• What you should do: Would you return the records below character for character, without any images?

• Material provided:

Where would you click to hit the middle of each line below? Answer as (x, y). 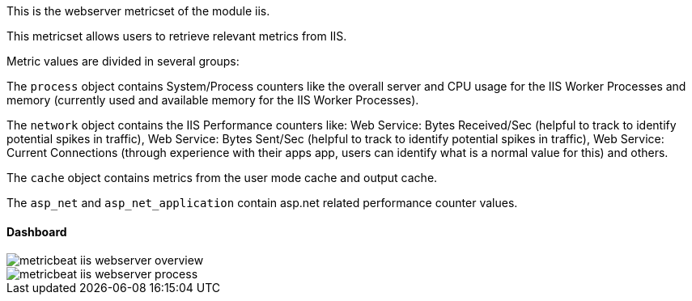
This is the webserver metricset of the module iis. (138, 11)
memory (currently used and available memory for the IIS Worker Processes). (213, 100)
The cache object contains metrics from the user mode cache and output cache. (222, 178)
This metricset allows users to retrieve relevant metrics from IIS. (177, 36)
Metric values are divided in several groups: (123, 61)
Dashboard (37, 231)
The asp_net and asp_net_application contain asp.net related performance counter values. (262, 203)

• Response for this exercise:
Where would you click to hit the middle of each line below? Answer as (x, y). 
This is the webserver metricset of the module iis. (138, 11)
memory (currently used and available memory for the IIS Worker Processes). (213, 100)
The cache object contains metrics from the user mode cache and output cache. (222, 178)
This metricset allows users to retrieve relevant metrics from IIS. (177, 36)
Metric values are divided in several groups: (123, 61)
Dashboard (37, 231)
The asp_net and asp_net_application contain asp.net related performance counter values. (262, 203)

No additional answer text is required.